Copyright 2006 THE DALLAS MORNING NEWS
By STEPHANIE SANDOVAL
The Dallas Morning News
Determining the cause of a fire is a little easier for Farmers Branch fire investigators these days now that all the equipment they need is at their fingertips.
Until recently, fire investigators had to lug their equipment around in the back of their pickups or sport utility vehicles.
Some of it may be in one vehicle, some in another.
“We used to put them in tubs, which shifted around,” Fire Marshal Timothy DeDear said.
Now, with the conversion of an old ambulance into a fire investigation unit, all their tools and paperwork are readily accessible.

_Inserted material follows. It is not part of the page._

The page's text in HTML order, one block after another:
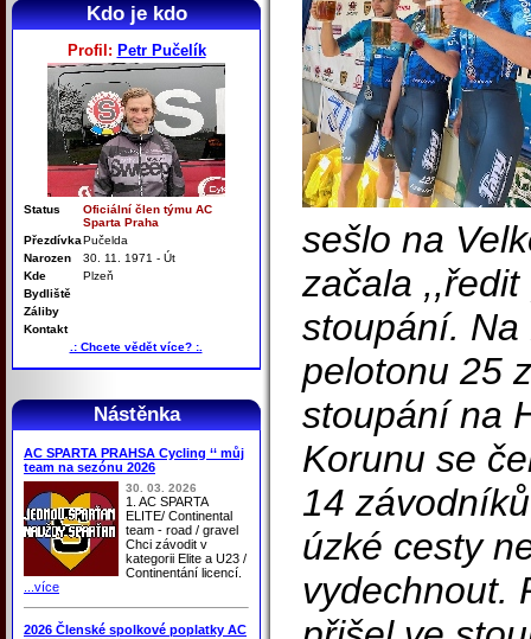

“We have everything organized, know where everything is. It’s a perfect tool,” Marshal DeDear said of the new unit, unveiled last month as the Fire Department celebrated its 25th anniversary. “It stores a lot more equipment.
“In the past, we’d have a certain amount of equipment in each vehicle,” he said. “Sometimes you couldn’t swing getting every investigator out to a location, and you wouldn’t have all the equipment you needed.”

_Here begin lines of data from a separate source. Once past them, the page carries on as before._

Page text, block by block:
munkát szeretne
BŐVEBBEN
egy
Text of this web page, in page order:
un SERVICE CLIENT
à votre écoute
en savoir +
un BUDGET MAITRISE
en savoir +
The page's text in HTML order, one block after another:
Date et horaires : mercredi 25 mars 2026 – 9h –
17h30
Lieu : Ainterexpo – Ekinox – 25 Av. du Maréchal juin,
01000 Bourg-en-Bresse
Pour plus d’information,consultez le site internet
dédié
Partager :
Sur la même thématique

The unit already has been used to help Carrollton firefighters investigate a blaze, and it was used in the investigation of a multialarm fire at a Farmers Branch hotel last week.
The ambulance was a reserve vehicle that was no longer needed. The department had bought a new ambulance, and the older one was about to go to auction.
For less than $1,000, the department made the conversion, taking out the stretcher and the brackets that held it in place, building a tabletop and adding a lamp inside.
The ambulance’s multiple compartments, outside and inside, proved ideal places for a battery-operated saw, shovels, brooms, rakes and other tools. And there was space for a new generator and lights to help investigators work at night. There was no room for that in their smaller vehicles.
External compartments provide the ideal location to store containers with hazardous materials - samples of suspected fire accelerants taken from the fire scene.
But most important, Marshal DeDear says, the unit gives investigators a sheltered place to meet and do paperwork, and to interview victims, witnesses and suspects.
“We would have to sit and discuss things in the elements, where it could be raining or cold or extremely hot,” he said. “You have privacy in this unit, where you have to be careful what you say out in the open.”
Carrollton fire investigators have a pickup with compartments rigged to carry their equipment.
“But you can’t get inside and stand up and have the privacy,” the fire marshal said.
The new unit also helps investigators assist residents who whose homes have burned.
Personal care items are stored inside the compartments. Investigators can grab a bag and put first-aid kits, shaving kits, diapers, toothbrushes, deodorant, shampoo, laundry detergent and other items together for the victims.
“When you lose everything, and all you have are the clothes on your back, this will help get you through a couple days,” the fire marshal said.